DMC Newsletter   September 2007

The Developmental Mathematics Committee of AMATYC!

 

Chair’s Welcome by Jack Rotman

Thanks for your participation in the Developmental Mathematics Committee (DMC).  We are doing important work together!

 

This Newsletter has 5 items submitted by members, as well as the subcommittee reports and some items from me.  Thanks for contributing! 

 

 

 

 

Faculty Development Subcommittee

Gail Burkett, chair of the subcommittee

 

The prep math department at Palm Beach Community College has taken advantage of their media technology folks and made several streaming videos as resources for prep math adjuncts.  Topics include:  the Portfolio, Collaborative Learning, Day One in the Classroom, and a round table discussion with faculty and the dean of students on handling make up tests, cell phones, students that arrive late and …a favorite…motivating the unmotivated.

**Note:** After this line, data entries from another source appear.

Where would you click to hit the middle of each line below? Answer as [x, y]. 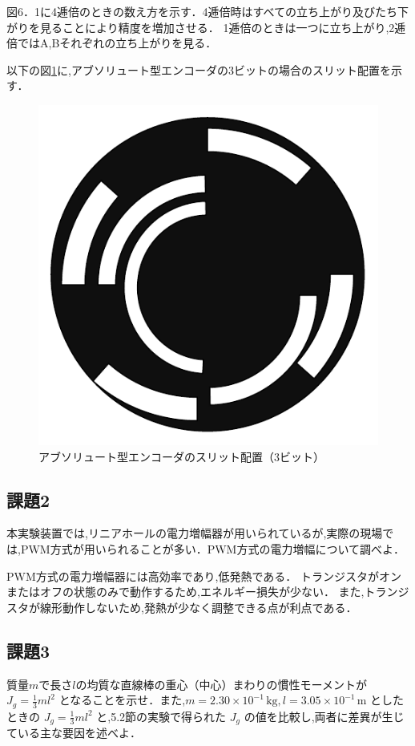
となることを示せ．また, [122, 700]
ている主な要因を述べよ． [74, 733]
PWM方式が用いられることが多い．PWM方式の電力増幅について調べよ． [212, 548]
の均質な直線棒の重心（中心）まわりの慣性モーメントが [221, 684]
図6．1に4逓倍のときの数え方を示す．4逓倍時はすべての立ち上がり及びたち [202, 11]
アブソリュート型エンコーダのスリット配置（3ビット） [181, 456]
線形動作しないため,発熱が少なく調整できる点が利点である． [198, 607]
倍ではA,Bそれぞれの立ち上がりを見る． [112, 43]
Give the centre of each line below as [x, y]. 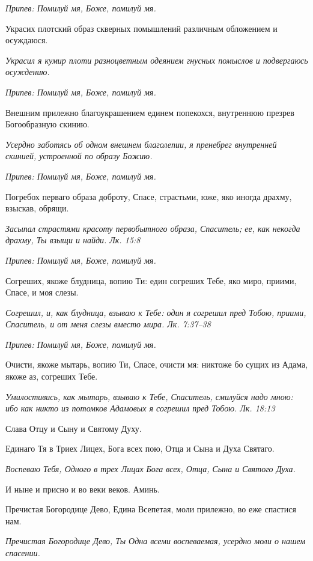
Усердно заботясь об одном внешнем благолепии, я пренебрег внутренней [141, 144]
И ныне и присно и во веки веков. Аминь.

The videos are posted on an intranet site along with other resources. It’s a  great tool for new faculty and adjuncts!

 

We have a web page for ‘abuse of technology’ on the DMC website; try it http://devmath.amatyc.org/AbuseTechnology.htm and then contribute your tip or story.

 

Please send your short articles to Gail Burkett at burkettg@pbcc.edu

 

 

Instruction and Technology Subcommittee Report

            by Judy Giffin, chair

 

The State of Ohio is strongly proposing increased ACT scores and is planning to require an “intermediate” Algebra requirement before any college-level math courses may be taken (again depending on ACT placement).  We are already seeing great increase in the number of Developmental Mathematics students we need to serve here at Rhodes State College.  We will want to discuss any observations our committee members have made during the last year. 

 

On our campus, all Developmental Algebra students are now required to use TI-83 Plus or TI-84.  Even Pre-Algebra classes are beginning to use more technology after fundamentals are mastered.  Our students observe they need to review basics mentally before they are able to use technology intelligently.  (Note:  ADA accommodations allow calculators at any time in any course.)  We believe that more confidence with graphing calculators will result in smoother transition to college-level classes. 

 

Two of our evening instructors are using TI-83 and TI-84 calculators and some of our special class projects in their high school math classes.  We are keeping lines of communication open hoping to encourage more students to plan for college.  I will bring other ideas to share at our AMATYC meetings in November.  Hopefully, we will discuss the new TI-Nspire and other technologies you are using on your campuses.  Please feel free to express any concerns by e-mail now or at the meetings in November.

 

 

Being Really Specific (steps)

Submitted by Sonia Mihok, Manchester Community College

 

I find it helpful to write down every step in solving math problems both in calculations and description in words of what is being done.  This helps student better understand their notes when they get home.

 

For example, compare the two sets of steps for the same problem.

 

Solve for x given                x² - 3x = 4

Brief           

                        x² - 3x – 4 = 0

 

                     (x – 4)(x + 1) = 0

 

                                    x = 4      x = -1                    

 

Specific

         

        x² - 3x – 4 = 4 – 4            Set equation equal to zero by adding the opposite to both sides

        x² - 3x – 4 = 0                  Next:  Factor the trinomial into two binomials

                                                          What factors of -4 add up to -3

                                                                  (-4)(1)                (-4) + 1

                                                  (x-4) and (x+1)                          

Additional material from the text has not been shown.